An ISP is something we use daily or also known as an Internet Service Provider. You probably use one over your mobile phone network through Verizon or AT&T. The companies that provide “high-speed internet” and internet access, in general, are your ISP’s.

What about Google?

We all love Google but their search engine is not an ISP. Google does own “Google Fiber” and services areas with internet but it has nothing to do with the Google search platform itself. In fact, with this repeal, Google would be paying more for their ISP access.

Who Benefits?

A great example has been used in the last couple of weeks and I will do my best to explain it here. Are you familiar with Netflix? How about Comcast? Now imagine you’re watching your favorite series on Netflix and you noticed a decrease in quality. You restart your Netflix app and try again but the problem persists. Now you’re frustrated and you’ve tried for multiple days but the quality has just not come back. As a user, you’re forced to look into other options. I mean, you LOVE your show but you can’t continue dealing with the lack of quality after a full day of work.  You do some searches and find that the Hulu app happens to be an App provider as well so you start your free trial and it works GREAT!
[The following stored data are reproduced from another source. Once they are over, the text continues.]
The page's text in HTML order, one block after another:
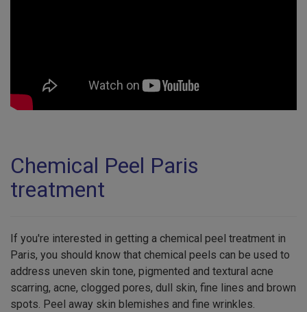
Chemical Peel Paris
treatment
If you're interested in getting a chemical peel treatment in
Paris, you should know that chemical peels can be used to
address uneven skin tone, pigmented and textural acne
scarring, acne, clogged pores, dull skin, fine lines and brown
spots. Peel away skin blemishes and fine wrinkles.
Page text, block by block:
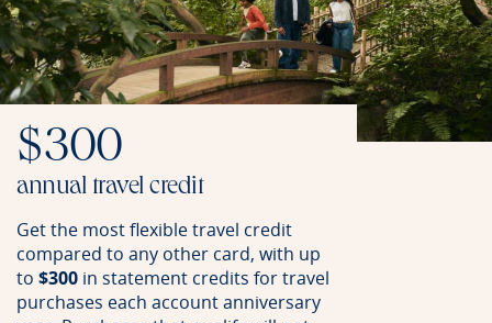
$300
annual travel credit
Get the most flexible travel credit
compared to any other card, with up
to $300 in statement credits for travel
purchases each account anniversary
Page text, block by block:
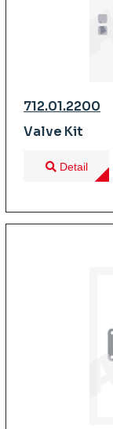
712.01.2200
Valve Kit
Detail
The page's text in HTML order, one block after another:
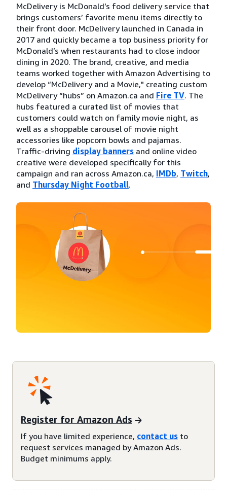
McDelivery is McDonald’s food delivery service that
brings customers’ favorite menu items directly to
their front door. McDelivery launched in Canada in
2017 and quickly became a top business priority for
McDonald’s when restaurants had to close indoor
dining in 2020. The brand, creative, and media
teams worked together with Amazon Advertising to
develop “McDelivery and a Movie," creating custom
McDelivery “hubs” on Amazon.ca and Fire TV. The
hubs featured a curated list of movies that
customers could watch on family movie night, as
well as a shoppable carousel of movie night
accessories like popcorn bowls and pajamas.
Traffic-driving display banners and online video
creative were developed specifically for this
campaign and ran across Amazon.ca, IMDb, Twitch,
and Thursday Night Football.
Register for Amazon Ads
If you have limited experience, contact us to
request services managed by Amazon Ads.
Budget minimums apply.
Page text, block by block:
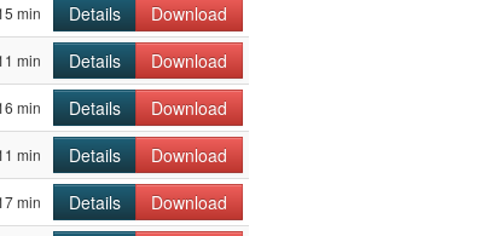
min Details Download
min Details Download
min Details Download
min Details Download
min Details Download
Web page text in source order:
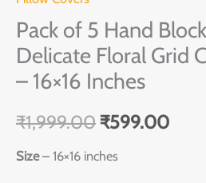
Pack of 5 Hand
Delicate Floral Grid
– 16×16 Inches
₹1,999.00 ₹599.00
Size– 16×16 inches
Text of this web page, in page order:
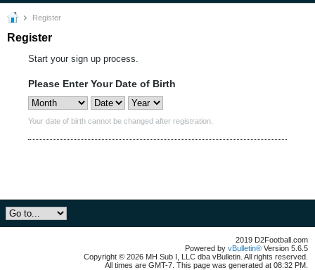
Register
Register
Start your sign up process.
Please Enter Your Date of Birth
Your date of birth cannot be changed after registration.
2019 D2Football.com
Powered by vBulletin® Version 5.6.5
Copyright © 2026 MH Sub I, LLC dba vBulletin. All rights reserved.
All times are GMT-7. This page was generated at 08:32 PM.

What you did not know during this process is that Hulu is owned by Comcast and Comcast is an ISP or internet service provider. With this repeal, Comcast will have the power to slow down anyone trying to access an APP like Netflix on their ISP and force users to use services they themselves offer. So the only guys that REALLY benefit from this are the ISP owners.

Understand?

The purpose of this repeal is to allow the major and multi-billion dollar ISP companies to make more billions.

As of right now, law firm websites are not affected by this repeal and your most average website will probably never be affected. Google’s platform and search engine are its own entity and even the ISP’s cannot affect their platform. Yes, Google might have to pay hefty lease fines for ISP access which will most likely result in higher PPC costs and other products Google has to offer. Remember, your firm search results are controlled by Google’s algorithm, not by the ISP.